Run the page and get:

Catchable fatal error: Object of class Artists could not be converted to string

Thanks for any help.

ren
8.1k

Accepted
answer

edited May '14
May '14

You should give your relationship an alias. I guess in your example, since no alias, this should work: $album->artists = $artist

I guess you would want to name that alias 'Artist' but then you have a collision with your column named artist... (case doesn't matter here).

To solve that you can:

rename the artist column (e.g. to artist_id);
use a column map to rename the column;
use another alias for the relationship ('AlbumArtist' perhaps? - there could be more kinds of Artists related to the Album of course..) (but it would still be a good idea to apply option 1 or 2 anyway, to prevent accidental collisioning and to elliminate (some) ambiguity).

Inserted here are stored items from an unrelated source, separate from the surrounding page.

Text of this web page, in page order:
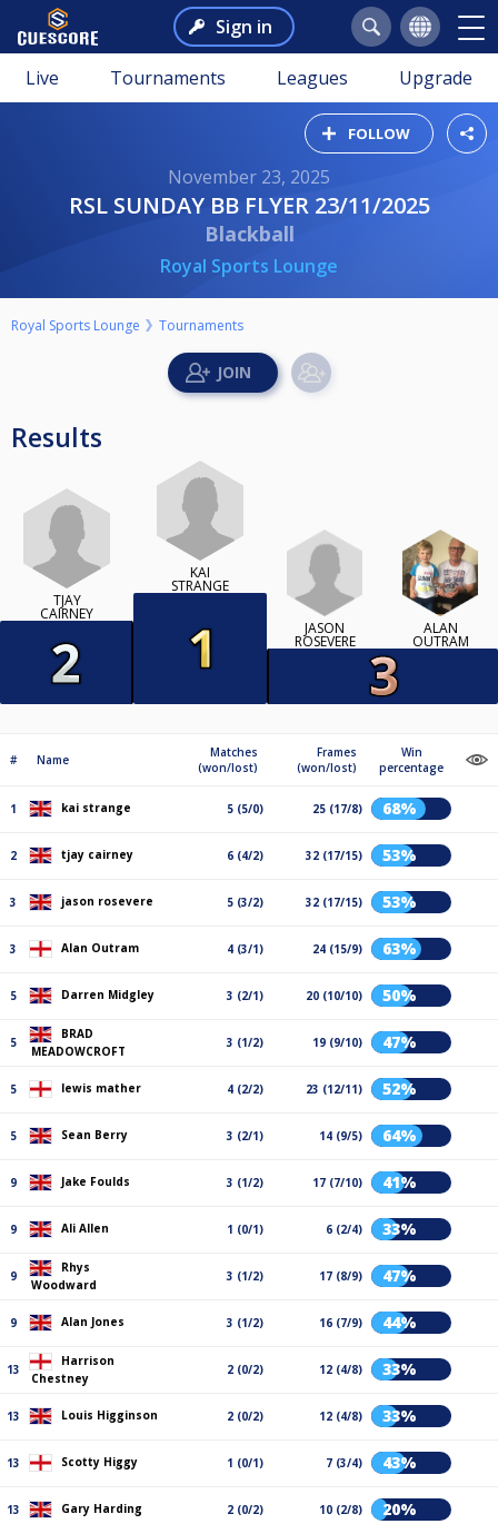
Sign in
Live Tournaments Leagues Upgrade
FOLLOW
November 23, 2025
RSL SUNDAY BB FLYER 23/11/2025
Blackball
Royal Sports Lounge
Royal Sports Lounge Tournaments
Results
TJAY
CAIRNEY
KAI
STRANGE
JASON
ROSEVERE
ALAN
OUTRAM
# Name
Matches
(won/lost)
Frames
(won/lost)
Win
percentage
1 kai strange 5 (5/0) 25 (17/8) 68%
2 tjay cairney 6 (4/2) 32 (17/15) 53%
3 jason rosevere 5 (3/2) 32 (17/15) 53%
3 Alan Outram 4 (3/1) 24 (15/9) 63%
5 Darren Midgley 3 (2/1) 20 (10/10) 50%
5
BRAD
MEADOWCROFT
3 (1/2) 19 (9/10) 47%
5 lewis mather 4 (2/2) 23 (12/11) 52%
5 Sean Berry 3 (2/1) 14 (9/5) 64%
9 Jake Foulds 3 (1/2) 17 (7/10) 41%
9 Ali Allen 1 (0/1) 6 (2/4) 33%
9
Rhys
Woodward
3 (1/2) 17 (8/9) 47%
9 Alan Jones 3 (1/2) 16 (7/9) 44%
13
Harrison
Chestney
2 (0/2) 12 (4/8) 33%
13 Louis Higginson 2 (0/2) 12 (4/8) 33%
13 Scotty Higgy 1 (0/1) 7 (3/4) 43%
13 Gary Harding 2 (0/2) 10 (2/8) 20%
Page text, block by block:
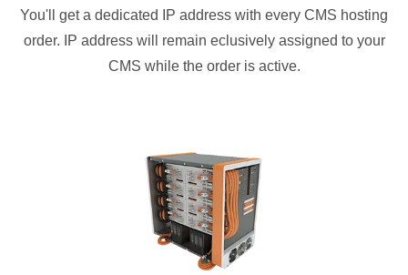
You'll get a dedicated IP address with every CMS hosting
order. IP address will remain eclusively assigned to your
CMS while the order is active.
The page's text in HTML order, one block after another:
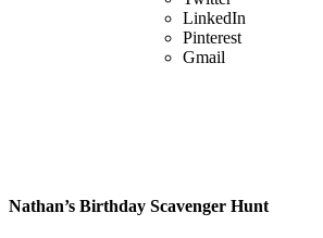
LinkedIn
Pinterest
Gmail
Nathan’s Birthday Scavenger Hunt
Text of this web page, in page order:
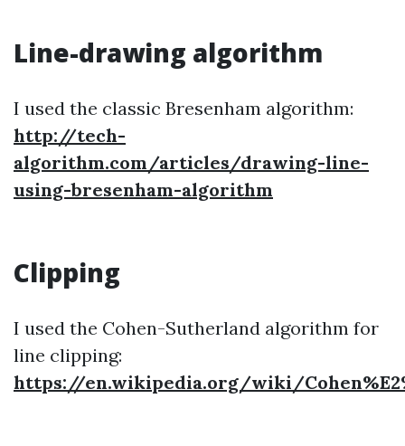
Line-drawing algorithm
I used the classic Bresenham algorithm:
http://tech-
algorithm.com/articles/drawing-line-
using-bresenham-algorithm
Clipping
I used the Cohen-Sutherland algorithm for
line clipping:
https://en.wikipedia.org/wiki/
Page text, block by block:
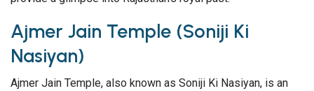
Ajmer Jain Temple (Soniji Ki
Nasiyan)
Ajmer Jain Temple, also known as Soniji Ki Nasiyan, is an
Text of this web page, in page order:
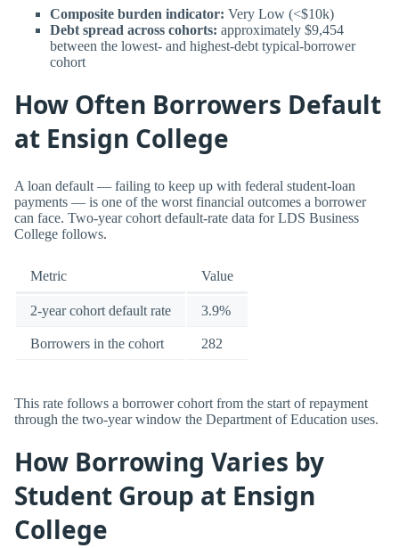
Composite burden indicator: Very Low (<$10k)
Debt spread across cohorts: approximately $9,454
between the lowest- and highest-debt typical-borrower
cohort
How Often Borrowers Default
at Ensign College
A loan default — failing to keep up with federal student-loan
payments — is one of the worst financial outcomes a borrower
can face. Two-year cohort default-rate data for LDS Business
College follows.
Metric Value
2-year cohort default rate 3.9%
Borrowers in the cohort 282
This rate follows a borrower cohort from the start of repayment
through the two-year window the Department of Education uses.
How Borrowing Varies by
Student Group at Ensign
College
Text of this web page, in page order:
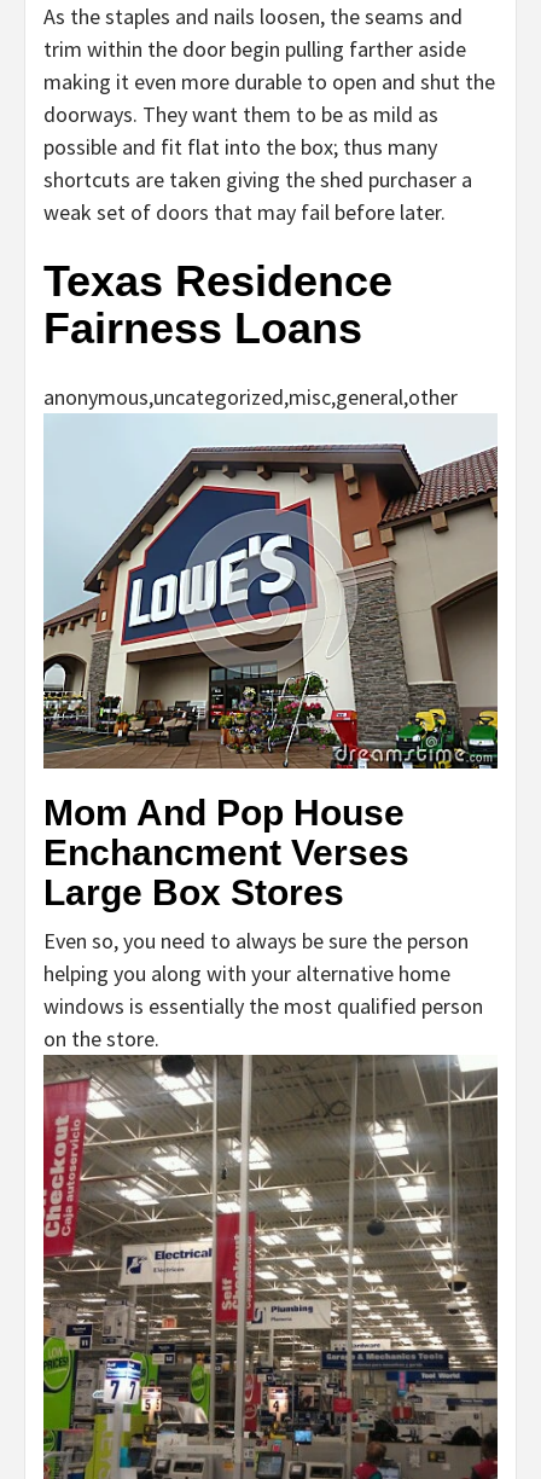
As the staples and nails loosen, the seams and
trim within the door begin pulling farther aside
making it even more durable to open and shut the
doorways. They want them to be as mild as
possible and fit flat into the box; thus many
shortcuts are taken giving the shed purchaser a
weak set of doors that may fail before later.
Texas Residence
Fairness Loans
anonymous,uncategorized,misc,general,other
Mom And Pop House
Enchancment Verses
Large Box Stores
Even so, you need to always be sure the person
helping you along with your alternative home
windows is essentially the most qualified person
on the store.
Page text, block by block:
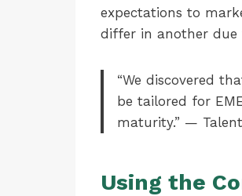
expectations to
differ in another due
“We discovered
be tailored for
maturity.” —
Using the
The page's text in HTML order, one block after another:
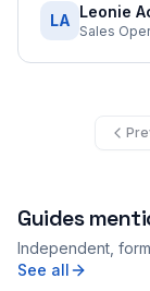
LA Leonie
Sales
Guides
Independent,
See all
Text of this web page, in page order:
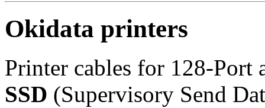
Okidata printers
Printer cables for 128-Port
SSD (Supervisory Send
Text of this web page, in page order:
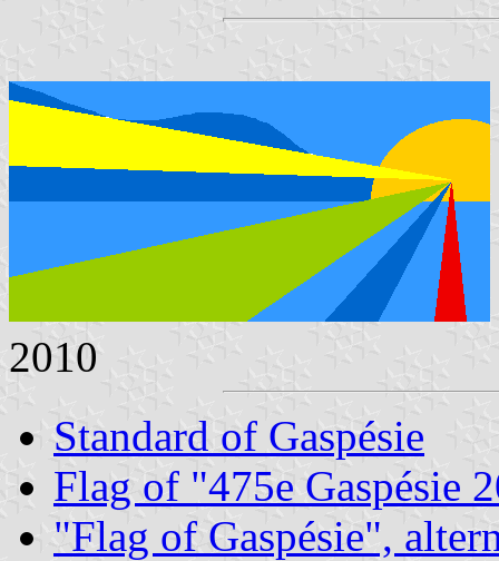
2010
Standard of Gaspésie
Flag of "475e Gaspésie
"Flag of Gaspésie",
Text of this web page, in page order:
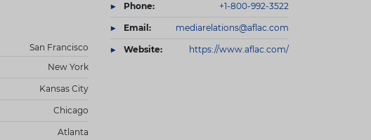
San Francisco
New York
Kansas City
Chicago
Atlanta
Phone:
+1-800-992-3522
Email: mediarelations@aflac.com
Website: https://www.aflac.com/
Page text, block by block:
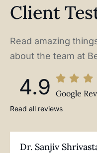
Client
Read amazing
about the team at
4.9 Google
Read all reviews
Dr. Sanjiv
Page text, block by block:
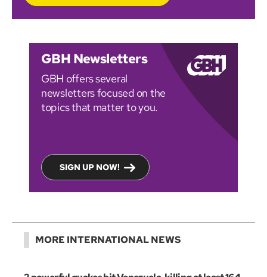
GBH Newsletters
GBH offers several
newsletters focused on the
topics that matter to you.
SIGN UP NOW!
MORE INTERNATIONAL NEWS
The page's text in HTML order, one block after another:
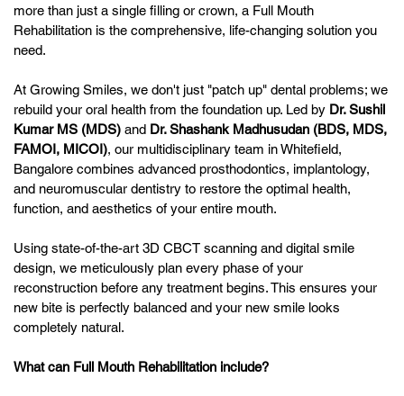
more than just a single filling or crown, a Full Mouth
Rehabilitation is the comprehensive, life-changing solution you
need.
At Growing Smiles, we don't just "patch up" dental problems; we
rebuild your oral health from the foundation up. Led by Dr. Sushil
Kumar MS (MDS) and Dr. Shashank Madhusudan (BDS, MDS,
FAMOI, MICOI), our multidisciplinary team in Whitefield,
Bangalore combines advanced prosthodontics, implantology,
and neuromuscular dentistry to restore the optimal health,
function, and aesthetics of your entire mouth.
Using state-of-the-art 3D CBCT scanning and digital smile
design, we meticulously plan every phase of your
reconstruction before any treatment begins. This ensures your
new bite is perfectly balanced and your new smile looks
completely natural.
What can Full Mouth Rehabilitation include?
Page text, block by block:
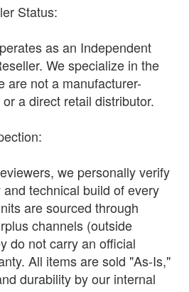
Status:
as an Independent
We specialize in the
are not a manufacturer-
a direct retail distributor.
we personally verify
technical build of every
are sourced through
channels (outside
do not carry an official
All items are sold "As-Is,"
durability by our internal
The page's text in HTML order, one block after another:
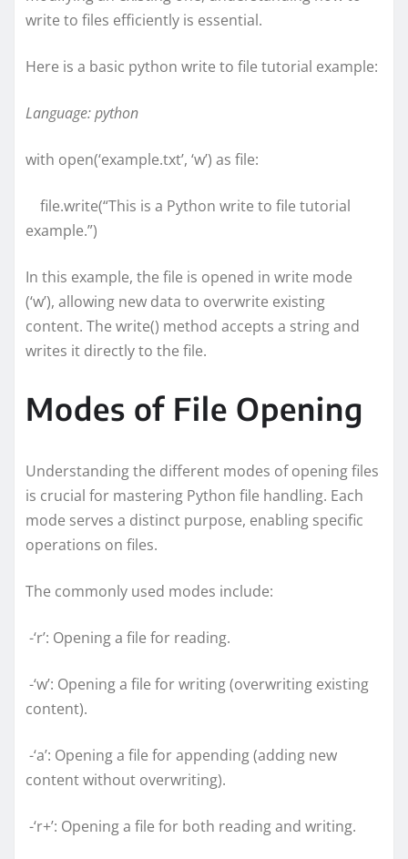
write to files efficiently is essential.
Here is a basic python write to file tutorial example:
Language: python
with open(‘example.txt’, ‘w’) as file:
file.write(“This is a Python write to file tutorial
example.”)
In this example, the file is opened in write mode
(‘w’), allowing new data to overwrite existing
content. The write() method accepts a string and
writes it directly to the file.
Modes of File Opening
Understanding the different modes of opening files
is crucial for mastering Python file handling. Each
mode serves a distinct purpose, enabling specific
operations on files.
The commonly used modes include:
-‘r’: Opening a file for reading.
-‘w’: Opening a file for writing (overwriting existing
content).
-‘a’: Opening a file for appending (adding new
content without overwriting).
-‘r+’: Opening a file for both reading and writing.
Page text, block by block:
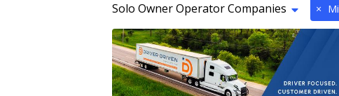
Solo Owner Operator Companies ×
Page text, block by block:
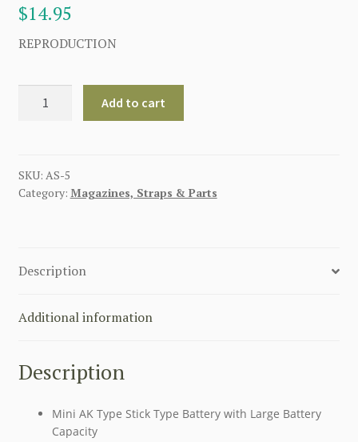
$14.95
REPRODUCTION
3a1200mAh
AK-
quantity
Add to cart
SKU: AS-5
Category: Magazines, Straps & Parts
Description
Additional information
Description
Mini AK Type Stick Type Battery with Large Battery
Capacity
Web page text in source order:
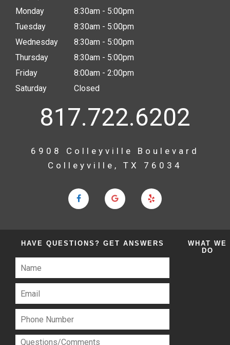
817.722.6202
6908 Colleyville Boulevard
Colleyville, TX 76034
Monday
8:30am - 5:00pm
Tuesday
8:30am - 5:00pm
Wednesday
8:30am - 5:00pm
Thursday
8:30am - 5:00pm
Friday
8:00am - 2:00pm
Saturday
Closed
HAVE QUESTIONS? GET ANSWERS WHAT WE
DO
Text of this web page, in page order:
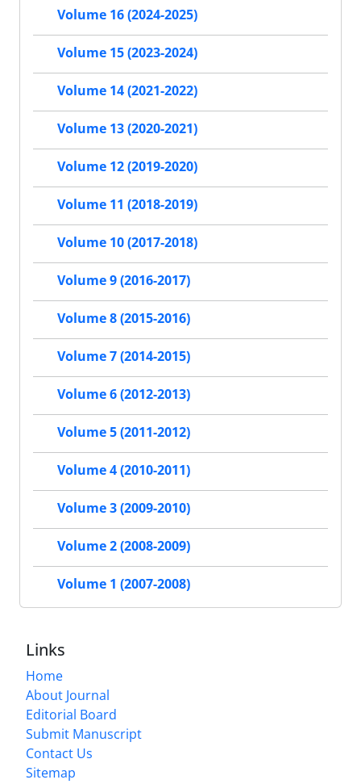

Hope this helps (and I am not mistaken)? ;)

Dylan Anderson · Answer 1 · 2014-05-23T10:50:39-07:00

I don't know if this is what's causing this particular error, but your Album/Artist relationship isn't set up properly. In the Artist class, this line:

$this->hasMany('id', 'Albums', 'artist_id');

Is referencing the artist_id property of Albums, but Albums doesn't have that property - it just has an artist property.

kofkof01 · Answer 2 · 2014-05-23T11:05:10-07:00

Thank you for spotting that, quasipickle. You are totally right. However, I still get the same error :-(

I've edited the code in my first post.

kofkof01 · Answer 3 · 2014-05-26T01:03:44-07:00

kofkof01
8.2k

May '14

Nobody seems to have any idea about this. Should I consider it a bug and report it?

Oleg · Answer 4 · 2014-05-26T01:18:27-07:00

$album->artist = $artist; //Assign the artist

your mistake here $artist is object. $album->artist is integer

kofkof01 · Answer 5 · 2014-05-26T01:36:22-07:00

Hi Oleg. I understand that $album->artist is expecting an id, but if I read the documentation correctly, this integer should automagically be extracted from the $artist object when $album gets saved. So is it a Phalcon bug or an error in the doc (or just me missing something obvious)?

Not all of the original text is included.